Content starts

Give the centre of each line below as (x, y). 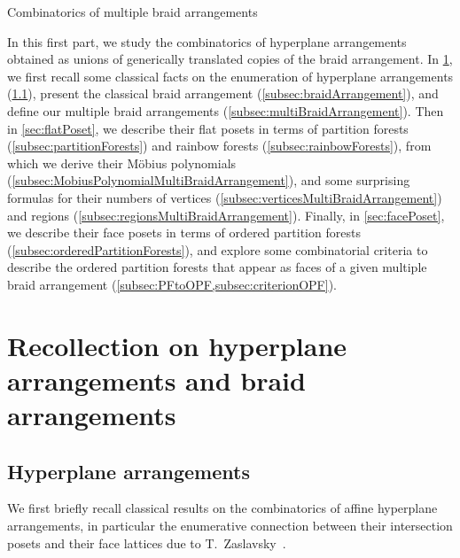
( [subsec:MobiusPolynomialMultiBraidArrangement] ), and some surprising (209, 180)
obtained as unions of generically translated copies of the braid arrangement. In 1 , (230, 59)
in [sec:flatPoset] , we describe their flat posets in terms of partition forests (208, 128)
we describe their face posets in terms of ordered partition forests (184, 232)
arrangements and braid (156, 380)
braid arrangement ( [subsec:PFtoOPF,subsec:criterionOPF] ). (172, 284)
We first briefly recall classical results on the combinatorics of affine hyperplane (222, 508)
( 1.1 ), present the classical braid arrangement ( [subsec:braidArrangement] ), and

Content ends

### Your objective
Where a picture appears in the data, omit it; restate the rest word for word.

### Exercise result
Give the centre of each line below as (x, y). 
( [subsec:MobiusPolynomialMultiBraidArrangement] ), and some surprising (209, 180)
obtained as unions of generically translated copies of the braid arrangement. In 1 , (230, 59)
in [sec:flatPoset] , we describe their flat posets in terms of partition forests (208, 128)
we describe their face posets in terms of ordered partition forests (184, 232)
arrangements and braid (156, 380)
braid arrangement ( [subsec:PFtoOPF,subsec:criterionOPF] ). (172, 284)
We first briefly recall classical results on the combinatorics of affine hyperplane (222, 508)
( 1.1 ), present the classical braid arrangement ( [subsec:braidArrangement] ), and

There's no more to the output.